When it comes to F1, our model isn’t as outstanding as its performance w.r.t mA but still gets an overall positive delta on the average performance compared to the baseline w/o KD. We argue that mA is the main metric for pedestrian attribute recognition since it calculates the mean accuracy over classes, while \(micro-F1\) treats all samples equally and thus can’t well reflect the model’s performance in class imbalance scene. Jia et al. [12] also note that the trade-off exists between mA and F1, and they show that by changing the weight function we can control the trade-off lean to mA or F1 to some extents.

Table 3. Our results on the Clothing Attributes Dataset. Note that our TM-KD has even helped student’s performance surpass their corresponding teacher.

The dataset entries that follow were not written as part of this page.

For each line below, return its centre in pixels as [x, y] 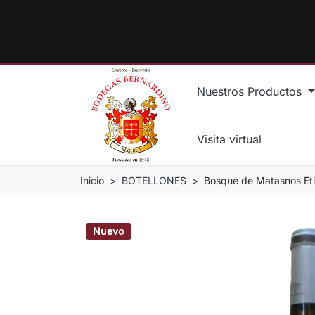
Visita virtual [229, 139]
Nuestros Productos [251, 91]
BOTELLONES [154, 180]
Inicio [92, 180]
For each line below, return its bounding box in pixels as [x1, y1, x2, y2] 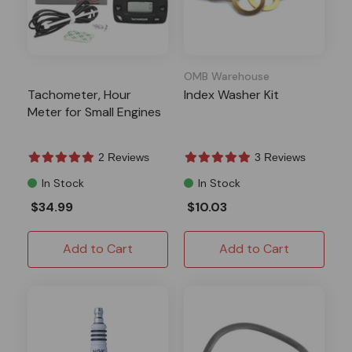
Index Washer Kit [184, 86, 279, 103]
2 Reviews [98, 151, 149, 163]
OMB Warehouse [184, 69, 269, 83]
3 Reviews [255, 151, 306, 163]
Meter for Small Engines [27, 104, 161, 120]
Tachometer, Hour [27, 86, 131, 103]
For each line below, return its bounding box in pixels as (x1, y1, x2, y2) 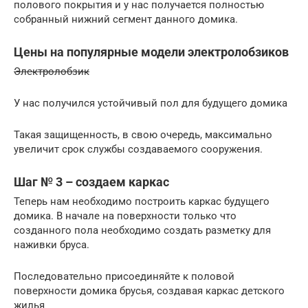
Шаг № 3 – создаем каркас (14, 174, 169, 189)
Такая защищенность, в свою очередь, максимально (14, 128, 272, 141)
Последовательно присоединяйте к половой (14, 269, 234, 283)
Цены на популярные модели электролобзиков (14, 44, 289, 59)
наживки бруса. (14, 238, 89, 251)
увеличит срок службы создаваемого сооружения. (14, 142, 263, 155)
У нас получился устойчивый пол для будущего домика (14, 96, 287, 109)
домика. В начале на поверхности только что (14, 209, 236, 222)
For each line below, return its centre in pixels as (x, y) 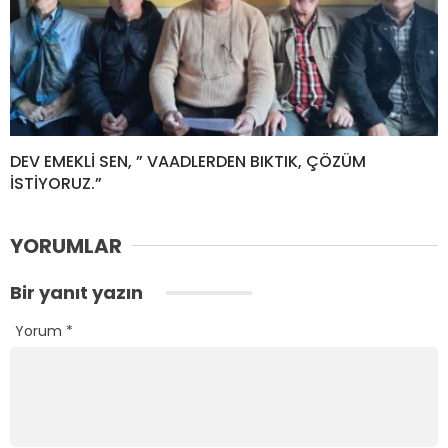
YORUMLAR (66, 245)
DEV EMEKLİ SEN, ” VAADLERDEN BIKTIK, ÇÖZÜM (188, 161)
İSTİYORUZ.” (56, 183)
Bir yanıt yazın (78, 292)
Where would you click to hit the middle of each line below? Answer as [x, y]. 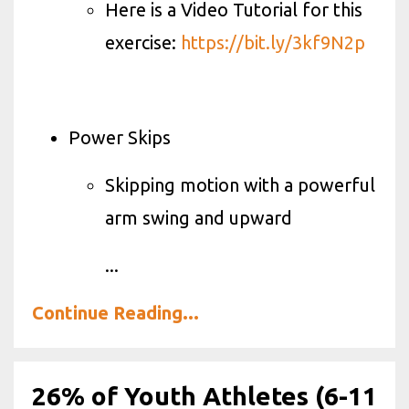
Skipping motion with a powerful [240, 185]
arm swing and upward [199, 218]
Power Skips [120, 137]
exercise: [143, 42]
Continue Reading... [115, 313]
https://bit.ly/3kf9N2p [273, 42]
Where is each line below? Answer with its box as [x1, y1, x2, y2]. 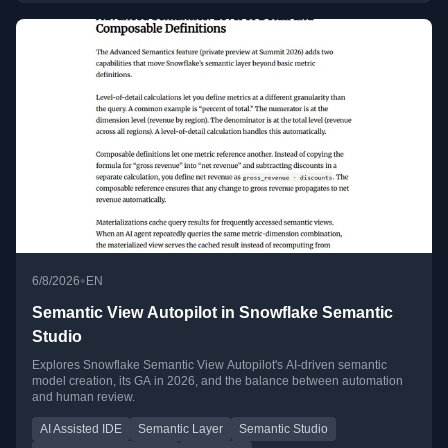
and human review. [32, 390, 135, 405]
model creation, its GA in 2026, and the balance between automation [32, 374, 403, 389]
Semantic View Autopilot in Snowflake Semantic [32, 304, 393, 322]
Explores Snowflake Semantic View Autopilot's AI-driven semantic [32, 358, 387, 373]
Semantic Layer [138, 422, 223, 437]
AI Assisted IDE [40, 422, 122, 437]
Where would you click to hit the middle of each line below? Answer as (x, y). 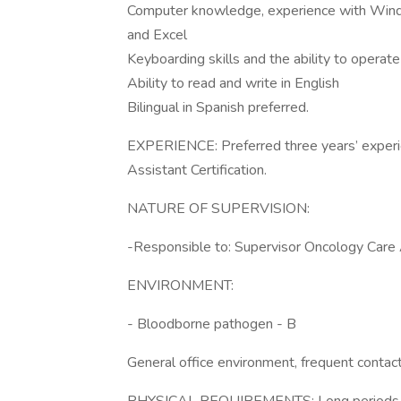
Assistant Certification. (197, 170)
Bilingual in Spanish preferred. (218, 107)
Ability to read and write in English (233, 83)
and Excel (157, 35)
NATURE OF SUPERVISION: (218, 209)
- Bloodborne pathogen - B (212, 324)
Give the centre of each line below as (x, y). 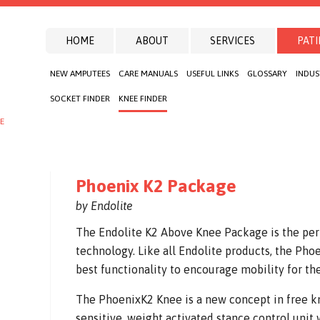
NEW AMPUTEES (80, 74)
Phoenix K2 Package (156, 185)
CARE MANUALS (148, 74)
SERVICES (233, 41)
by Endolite (105, 205)
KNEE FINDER (143, 99)
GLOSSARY (267, 74)
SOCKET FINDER (80, 99)
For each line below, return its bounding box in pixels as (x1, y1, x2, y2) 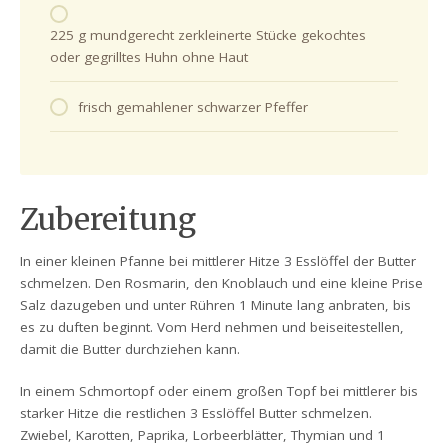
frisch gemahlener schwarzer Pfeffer (78, 98, 309, 117)
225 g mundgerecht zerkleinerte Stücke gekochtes (50, 25, 367, 44)
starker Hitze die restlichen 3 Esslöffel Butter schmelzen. (20, 404, 373, 423)
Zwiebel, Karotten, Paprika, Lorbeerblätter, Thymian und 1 (20, 426, 386, 445)
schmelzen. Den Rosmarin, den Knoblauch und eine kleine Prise (20, 274, 424, 293)
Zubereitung (20, 201, 197, 239)
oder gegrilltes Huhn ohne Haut (50, 47, 249, 66)
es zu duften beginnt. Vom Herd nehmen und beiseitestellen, (20, 318, 405, 337)
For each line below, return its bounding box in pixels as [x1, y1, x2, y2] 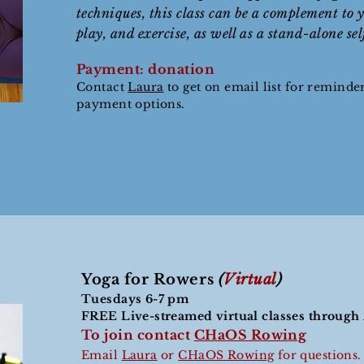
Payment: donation [76, 61, 219, 77]
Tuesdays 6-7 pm [81, 292, 193, 306]
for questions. [274, 348, 362, 362]
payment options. [76, 97, 185, 111]
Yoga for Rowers [81, 271, 219, 288]
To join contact [81, 327, 194, 343]
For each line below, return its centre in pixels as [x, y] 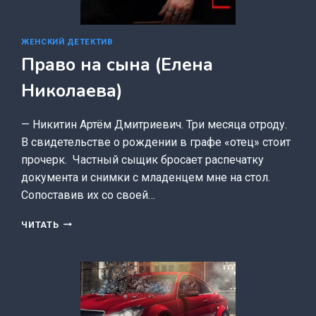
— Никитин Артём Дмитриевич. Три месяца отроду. [154, 124]
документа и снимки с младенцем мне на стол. [146, 177]
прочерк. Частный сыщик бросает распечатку [143, 159]
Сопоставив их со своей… [89, 195]
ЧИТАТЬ [40, 224]
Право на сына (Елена [117, 65]
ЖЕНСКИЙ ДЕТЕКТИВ [67, 42]
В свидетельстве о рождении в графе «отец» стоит [156, 142]
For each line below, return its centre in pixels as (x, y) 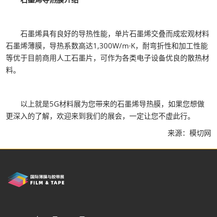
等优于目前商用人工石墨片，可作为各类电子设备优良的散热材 (108, 58)
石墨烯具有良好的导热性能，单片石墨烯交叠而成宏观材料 (108, 33)
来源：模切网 (182, 133)
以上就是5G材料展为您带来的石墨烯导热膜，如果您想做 (105, 104)
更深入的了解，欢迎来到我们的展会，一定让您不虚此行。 (100, 116)
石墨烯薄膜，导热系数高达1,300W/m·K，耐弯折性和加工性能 (107, 46)
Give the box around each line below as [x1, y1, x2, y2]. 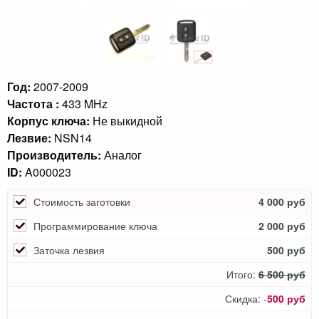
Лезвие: [7, 129, 51, 146]
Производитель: [7, 146, 101, 163]
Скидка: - [225, 291, 267, 305]
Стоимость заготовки [33, 194, 130, 209]
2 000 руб [258, 218, 305, 233]
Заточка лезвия [33, 242, 105, 257]
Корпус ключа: [7, 112, 90, 129]
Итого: [226, 266, 258, 281]
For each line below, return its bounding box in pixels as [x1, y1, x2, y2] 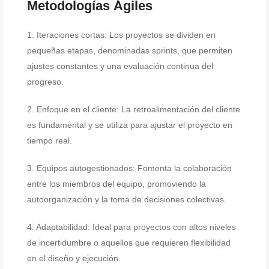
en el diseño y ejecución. [27, 253, 121, 263]
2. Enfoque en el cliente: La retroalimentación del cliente [27, 104, 240, 114]
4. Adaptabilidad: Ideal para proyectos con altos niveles [27, 222, 236, 232]
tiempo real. [27, 136, 72, 145]
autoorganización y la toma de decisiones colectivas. [27, 195, 226, 204]
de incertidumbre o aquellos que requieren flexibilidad [27, 238, 231, 247]
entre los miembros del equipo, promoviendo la [27, 179, 206, 189]
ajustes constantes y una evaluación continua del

Clothing Attribute Recognition. Our results on clothing attribute recognition are presented in Table 3, wherein our TM-KD demonstrates more remarkable performance. Surprisingly, our ResNet-18 student, trained by ResNet-50, outperforms even the ResNet-101 teacher. Additionally, the ResNet-50 teached by ResNet-101 with our TM-KD also achieves significantly better results compared to all other methods. On the contrary, the vanilla KD approach leads to performance degradation for both ResNet-18 and ResNet-50.

One possible reason for such remarkable performance may be the fact that the Clothing Attributes Dataset contains a very limited number of samples (recall Table 1). Intuitively, when the training data is extremely insufficient to train a network, the network has even more potential to progress. Consider two college students, and in their final exams one gets a \(D^-\) grade while another gets an A grade. If we teach them in the same way, apparently the former will progress more.

Table 4. Our results on the MS COCO dataset.

Multi-label Classification. As shown in Table 4, our results also boost the performance of the student ResNet-34 (\(+2.02\)) on the MS COCO multi-label dataset, contrary to the negative impact caused by vanilla KD. Although the improvement may not be significant, considering the difficulty of this dataset and performance degradation of the vanilla KD, the result is still quite impressive.

Fig. 4.
figure 4

Ablation of the proposed Transpose strategy and Mask strategy on the PETA-zs dataset. The dark blue dashed line assumes the 1:1 trade-off between mA and F1. (Color figure online)

4.3 Ablation Study

To evaluate the effectiveness of the two proposed strategies, we conduct an ablation study by incorporating one of them into the vanilla KD method. The corresponding results are presented in Fig. 4. As discussed previously in Sect. 4.2, there exists a trade-off between mA and F1 scores in pedestrian attribute recognition. To provide a better visual representation, we assume an equal trade-off ratio of 1:1 and plot a dark blue dashed line. Under this assumption, points on the same line are considered equally effective. It can be seen that applying only one of our strategies can also improve the performance compared with vanilla KD, validating the effectiveness of the proposed two strategies. And when used together in our TM-KD, the performance becomes even better.

5 Conclusion

In this paper, we analyze the logits in the single-label scene and the multi-label scene and then propose TM-KD (Transpose and Mask Knowledge Distillation), a simple and effective logit-base KD method for multi-attribute and multi-label classification. The proposed method is evaluated on five datasets of three tasks. While vanilla KD usually brings nearly no improvement and sometimes even degradation, TM-KD gets impressive and consistent results on all datasets, validating the effectiveness of TM-KD.